Woody Allen Selected quotes
1. My one regret in life is that I am not someone else.
2. I’m not afraid of death; I just don’t want to be there when it happens.
3. I don’t know the question, but sex is definitely the answer.
4. To you, I’m an atheist. To God, I’m the loyal opposition.
5. I’d never join a club that would allow a person like me to become a member.
6. In Beverly Hills… they don’t throw their garbage away. They make it into television shows.
7. In my next life I want to live my life backwards. You start out dead and get that out of the way. Then you wake up in an old people’s home feeling better every day. You get kicked out for being too healthy, go collect your pension, and then when you start work, you get a gold watch and a party on your first day. You work for 40 years until you’re young enough to enjoy your retirement. You party, drink alcohol, and are generally promiscuous, then you are ready for high school. You then go to primary school, you become a kid, you play. You have no responsibilities, you become a baby until you are born. And then you spend your last 9 months floating in luxurious spa-like conditions with central heating and room service on tap, larger quarters every day and then Voila! You finish off as an orgasm!
8. My brain? That’s my second favorite organ.
9. The difference between sex and love is that sex relieves tension and love causes it.
10. Love is the answer, but while you are waiting for the answer, sex raises some pretty good questions.
11. Bisexuality immediately doubles your chances for a date on Saturday night.
12. The last woman I was in was the Statue of Liberty.
13. Don’t knock masturbation.

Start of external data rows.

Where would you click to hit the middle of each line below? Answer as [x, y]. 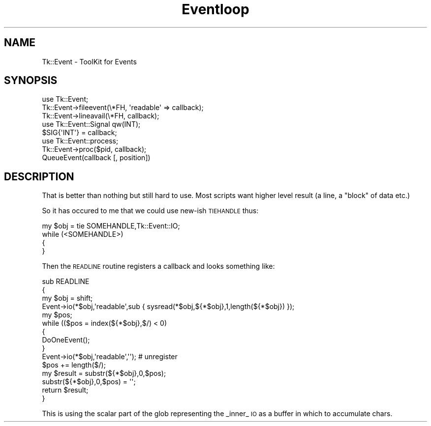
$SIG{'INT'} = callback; [79, 133]
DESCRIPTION [39, 176]
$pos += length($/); [74, 365]
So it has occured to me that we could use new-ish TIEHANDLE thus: [150, 211]
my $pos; [57, 315]
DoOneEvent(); [66, 340]
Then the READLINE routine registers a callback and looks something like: [158, 266]
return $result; [65, 390]
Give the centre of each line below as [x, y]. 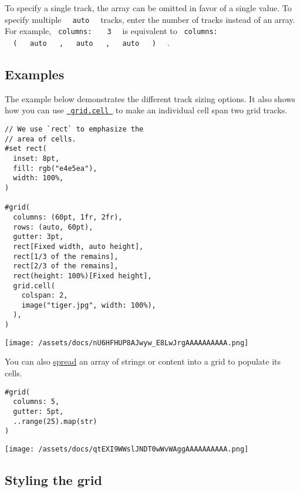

It’s sex with someone you love.
14. I’m such a good lover because I practice a lot on my own.
15. Basically my wife was immature. I’d be at home in my bath and she’d come in and sink my boats.
16. What if everything is an illusion and nothing exists? In that case, I definitely overpaid for my carpet.
17. I took a test in Existentialism. I left all the answers blank and got 100.
18. Confidence is what you have before you understand the problem.
19. There are two types of people in this world, good and bad. The good sleep better, but the bad seem to enjoy the waking hours much more.
20. I don’t want to achieve immortality through my work; I want to achieve immortality through not dying. I don’t want to live on in the hearts of my countrymen; I want to live on in my apartment.
21. I’m not a drinker, my body won’t tolerate…eh…spirits, really. I had two martinis New Years Eve and I tried to hi-jack an elevator and fly it to Cuba.
22. Most of the time I don’t have much fun. The rest of the time I don’t have any fun at all.
23. When I was kidnapped, my parents snapped into action. They rented out my room.
24. If you want to make God laugh, tell him about your plans.
25. I’m very proud of my gold pocket watch. My grandfather, on his deathbed, sold me this watch.
26. Harvard makes mistakes too, you know. Kissinger taught there.
27. If you’re not failing every now and again, it’s a sign you’re not doing anything very innovative.
28. If only God would give me some clear sign! Like making a large deposit in my name at a Swiss Bank.
29. If my films make one more person miserable, I’ll feel I have done my job.
30. You can live to be a hundred if you give up all the things that make you want to live to be a hundred.
31. The only thing standing between me and greatness is me.